RECORDS:
□ □ □ □
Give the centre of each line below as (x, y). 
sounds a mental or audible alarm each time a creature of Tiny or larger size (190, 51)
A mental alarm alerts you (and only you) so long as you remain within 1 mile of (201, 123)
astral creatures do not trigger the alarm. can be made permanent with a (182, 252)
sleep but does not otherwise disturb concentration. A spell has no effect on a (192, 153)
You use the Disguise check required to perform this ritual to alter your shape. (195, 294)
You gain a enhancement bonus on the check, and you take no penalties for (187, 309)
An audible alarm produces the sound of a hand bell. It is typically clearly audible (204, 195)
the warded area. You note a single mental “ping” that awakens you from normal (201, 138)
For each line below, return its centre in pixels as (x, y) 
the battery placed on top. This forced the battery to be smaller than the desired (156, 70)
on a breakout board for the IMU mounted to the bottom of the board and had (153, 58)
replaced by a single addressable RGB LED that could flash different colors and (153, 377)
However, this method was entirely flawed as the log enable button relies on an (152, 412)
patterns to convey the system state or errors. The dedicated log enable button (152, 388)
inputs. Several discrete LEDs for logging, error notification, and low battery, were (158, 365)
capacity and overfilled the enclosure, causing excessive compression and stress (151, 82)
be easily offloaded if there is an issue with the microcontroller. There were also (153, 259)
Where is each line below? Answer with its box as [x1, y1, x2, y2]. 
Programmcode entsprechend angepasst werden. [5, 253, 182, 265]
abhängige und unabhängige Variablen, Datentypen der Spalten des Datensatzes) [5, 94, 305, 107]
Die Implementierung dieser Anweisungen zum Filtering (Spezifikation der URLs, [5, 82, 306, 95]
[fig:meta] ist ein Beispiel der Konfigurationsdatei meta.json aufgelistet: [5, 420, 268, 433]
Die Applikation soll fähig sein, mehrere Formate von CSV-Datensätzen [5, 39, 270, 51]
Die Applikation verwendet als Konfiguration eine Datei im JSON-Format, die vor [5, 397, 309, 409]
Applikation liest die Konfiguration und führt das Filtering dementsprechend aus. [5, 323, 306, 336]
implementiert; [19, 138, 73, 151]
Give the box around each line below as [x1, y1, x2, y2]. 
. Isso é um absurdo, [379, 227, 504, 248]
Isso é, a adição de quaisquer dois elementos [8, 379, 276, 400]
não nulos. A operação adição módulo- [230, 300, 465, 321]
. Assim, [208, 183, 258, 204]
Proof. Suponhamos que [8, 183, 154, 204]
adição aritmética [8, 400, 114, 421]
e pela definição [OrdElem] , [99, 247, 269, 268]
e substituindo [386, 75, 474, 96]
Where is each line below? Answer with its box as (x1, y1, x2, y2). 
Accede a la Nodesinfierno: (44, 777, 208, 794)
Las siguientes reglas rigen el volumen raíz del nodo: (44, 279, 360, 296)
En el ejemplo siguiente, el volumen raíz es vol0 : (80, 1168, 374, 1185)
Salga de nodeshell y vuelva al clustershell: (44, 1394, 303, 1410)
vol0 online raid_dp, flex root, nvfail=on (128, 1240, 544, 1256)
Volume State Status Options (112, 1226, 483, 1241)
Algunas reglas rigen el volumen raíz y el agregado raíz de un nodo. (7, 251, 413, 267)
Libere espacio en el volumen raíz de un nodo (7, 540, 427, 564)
□ □ □ □
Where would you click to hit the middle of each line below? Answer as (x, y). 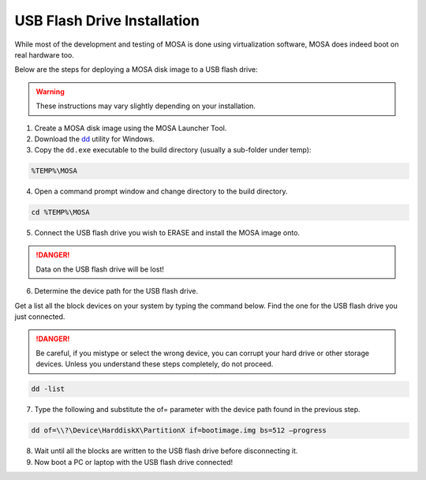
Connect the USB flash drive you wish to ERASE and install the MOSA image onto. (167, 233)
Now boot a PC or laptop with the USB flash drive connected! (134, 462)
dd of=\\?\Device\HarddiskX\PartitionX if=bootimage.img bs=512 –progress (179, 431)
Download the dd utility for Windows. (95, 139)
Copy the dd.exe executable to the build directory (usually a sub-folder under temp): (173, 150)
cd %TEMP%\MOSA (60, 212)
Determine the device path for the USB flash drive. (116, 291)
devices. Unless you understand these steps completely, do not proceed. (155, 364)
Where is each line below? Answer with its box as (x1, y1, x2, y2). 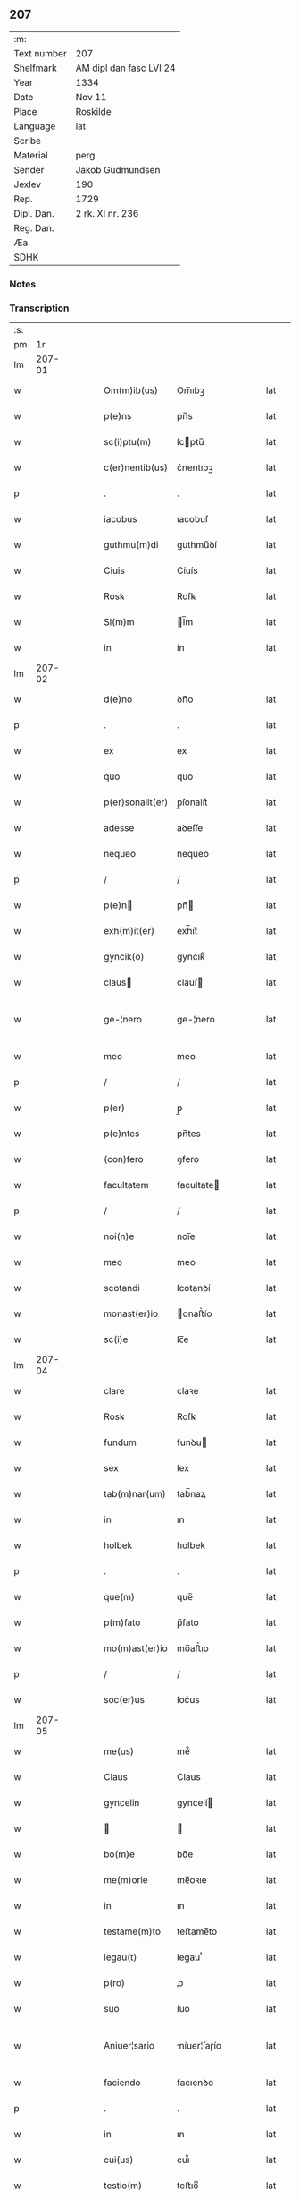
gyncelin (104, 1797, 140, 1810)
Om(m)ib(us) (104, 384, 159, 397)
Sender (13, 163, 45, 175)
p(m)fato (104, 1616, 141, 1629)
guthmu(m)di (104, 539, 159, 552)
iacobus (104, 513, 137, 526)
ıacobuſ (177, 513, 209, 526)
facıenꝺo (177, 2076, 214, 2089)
□ □ □ □
TASK BRIEF: Every line with "that" in it should be copied from the entries above.

WRITTEN SOLUTION:
the warded area. You note a single mental “ping” that awakens you from normal (201, 138)
replaced by a single addressable RGB LED that could flash different colors and (153, 377)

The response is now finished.